Top of Extracted information

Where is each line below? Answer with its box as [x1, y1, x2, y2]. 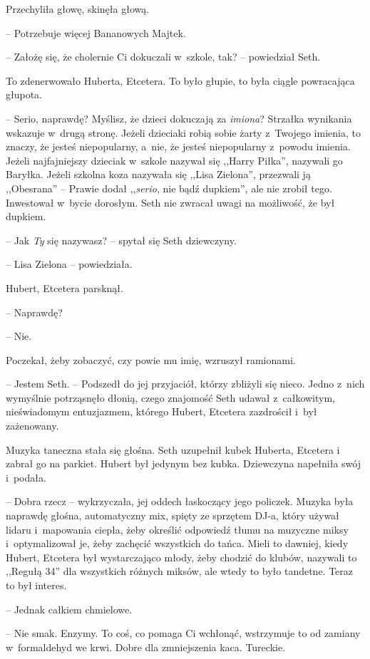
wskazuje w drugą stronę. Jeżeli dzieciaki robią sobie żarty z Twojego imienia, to [6, 125, 361, 140]
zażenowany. [6, 418, 59, 433]
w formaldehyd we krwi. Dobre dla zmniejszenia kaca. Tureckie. [6, 639, 286, 654]
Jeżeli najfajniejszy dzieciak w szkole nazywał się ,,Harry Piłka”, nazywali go [6, 152, 343, 167]
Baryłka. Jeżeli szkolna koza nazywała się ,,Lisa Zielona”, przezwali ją [6, 167, 311, 182]
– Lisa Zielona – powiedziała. [6, 256, 133, 271]
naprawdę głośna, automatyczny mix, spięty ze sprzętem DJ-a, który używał [6, 508, 339, 523]
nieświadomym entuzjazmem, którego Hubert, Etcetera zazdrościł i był [6, 404, 317, 419]
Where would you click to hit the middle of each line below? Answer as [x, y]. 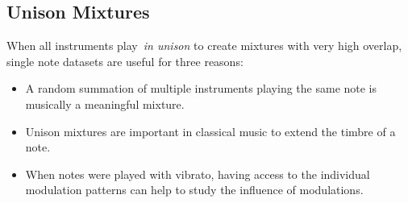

Bottom of Extracted information

Pick out the lines above that hold the string "Zielona" and show them.

** Task output **
Baryłka. Jeżeli szkolna koza nazywała się ,,Lisa Zielona”, przezwali ją [6, 167, 311, 182]
– Lisa Zielona – powiedziała. [6, 256, 133, 271]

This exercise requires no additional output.